2d. The direction of the deflection, to which the centrifugal force is the resistance, which is straight to the center.

3d. The measure of this deflection; the versed sine of the angle.

4th. The reason of the laws of centrifugal force; that these laws merely express the relative amount of the deflection, and so the amount of the force required to produce the deflection, and of the resistance of the revolving body to it, in all different cases.

5th. That the deflection of a revolving body presents a case analogous to that of uniformly accelerated motion, under the action of a constant force, similar to that which is presented by falling bodies;[1] and finally,

6th. How to find the coefficient, by which the amount of centrifugal force exerted in any case may be computed.

[Footnote 1: A body revolving with a uniform velocity in a horizontal plane would present the only case of uniformly accelerated motion that is possible to be realized under actual conditions.]

I now pass to some other features.

First.--You will observe that, relatively to the center, a revolving body, at any point in its revolution, is at rest. That is, it has no motion, either from or toward the center, except that which is produced by the action of the centripetal force. It has, therefore, this identity also with a falling body, that it starts from a state of rest. This brings us to a far more comprehensive definition of centrifugal force. This is the resistance which a body opposes to being put in motion, at any velocity acquired in any time, from a state of rest. Thus centrifugal force reveals to us the measure of the inertia of matter. This inertia may be demonstrated and exhibited by means of apparatus constructed on this principle quite as accurately as it can be in any other way.

Second.--You will also observe the fact, that motion must be imparted to a body gradually.
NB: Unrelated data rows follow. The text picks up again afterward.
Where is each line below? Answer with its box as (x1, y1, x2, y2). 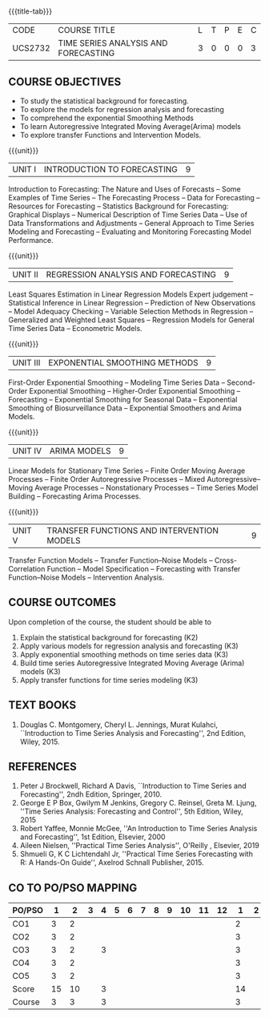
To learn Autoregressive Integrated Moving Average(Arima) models (19, 122, 242, 131)
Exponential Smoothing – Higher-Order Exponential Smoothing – (29, 386, 241, 395)
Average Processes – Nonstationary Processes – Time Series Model (34, 483, 259, 492)
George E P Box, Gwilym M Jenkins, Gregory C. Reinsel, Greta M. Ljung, (19, 798, 257, 808)
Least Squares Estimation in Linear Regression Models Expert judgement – (8, 289, 254, 299)
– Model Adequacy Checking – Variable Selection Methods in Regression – (8, 307, 254, 316)
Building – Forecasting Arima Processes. (8, 491, 142, 501)
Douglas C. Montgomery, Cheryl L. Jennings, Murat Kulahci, (19, 720, 219, 729)
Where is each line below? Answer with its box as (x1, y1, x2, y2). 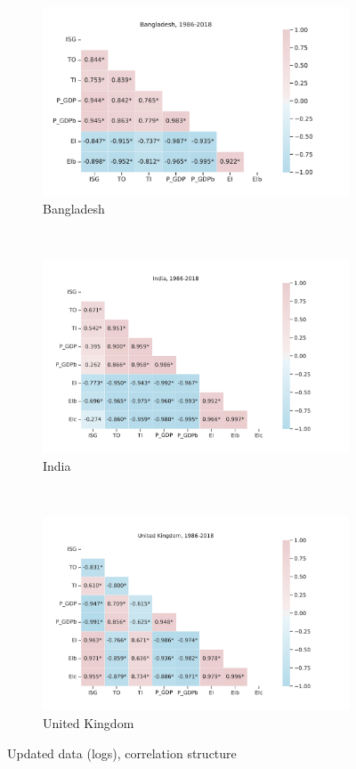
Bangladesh (43, 198, 105, 217)
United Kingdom (43, 713, 134, 732)
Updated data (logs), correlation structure (7, 743, 237, 762)
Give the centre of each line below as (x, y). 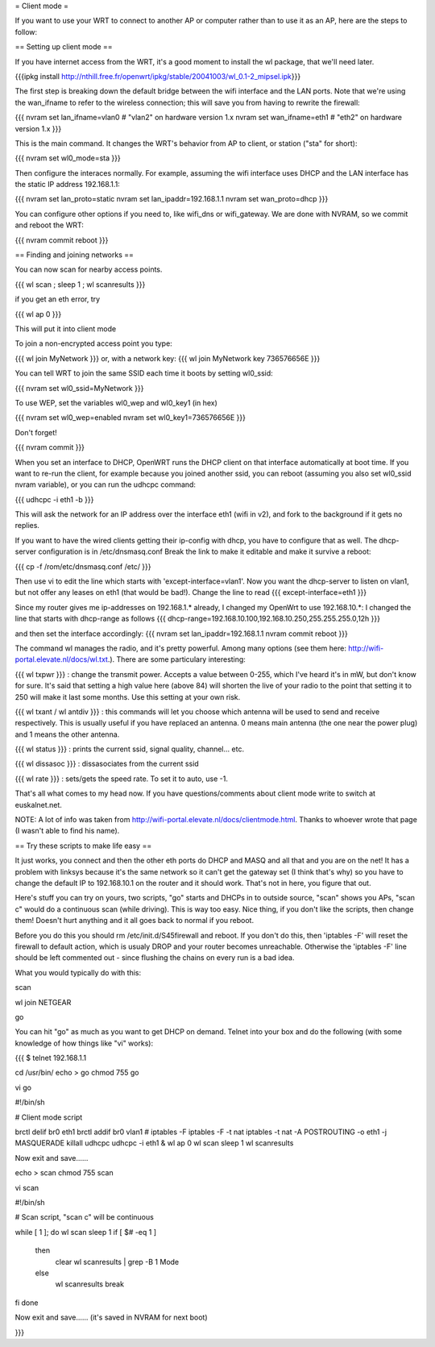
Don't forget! (36, 432)
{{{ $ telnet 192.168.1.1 (51, 1058)
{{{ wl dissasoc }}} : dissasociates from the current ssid (107, 764)
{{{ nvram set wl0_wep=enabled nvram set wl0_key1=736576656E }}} (130, 418)
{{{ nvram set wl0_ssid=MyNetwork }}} (79, 388)
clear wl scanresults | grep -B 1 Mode (117, 1262)
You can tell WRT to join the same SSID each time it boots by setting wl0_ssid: (144, 373)
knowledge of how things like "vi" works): (84, 1043)
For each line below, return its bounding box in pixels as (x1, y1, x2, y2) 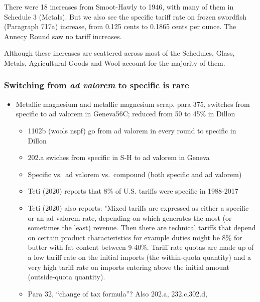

As distance, through which force can act, is necessary to the impartation of velocity, so also time, during which force can act, is necessary to the same result. We do not know how motion from a state of rest begins, any more than we know how a polygon becomes a circle. But we do know that infinite force cannot impart absolutely instantaneous motion to even the smallest body, or to a body capable of opposing the least resistance. Time being an essential element or factor in the impartation of velocity, if this factor be omitted, the least resistance becomes infinite.

We have a practical illustration of this truth in the explosion of nitro-glycerine. If a small portion of this compound be exploded on the surface of a granite bowlder, in the open air, the bowlder will be rent into fragments. The explanation of this phenomenon common among the laborers who are the most numerous witnesses of it, which you have doubtless often heard, and which is accepted by ignorant minds without further thought, is that the action of nitro-glycerine is downward. We know that such an idea is absurd.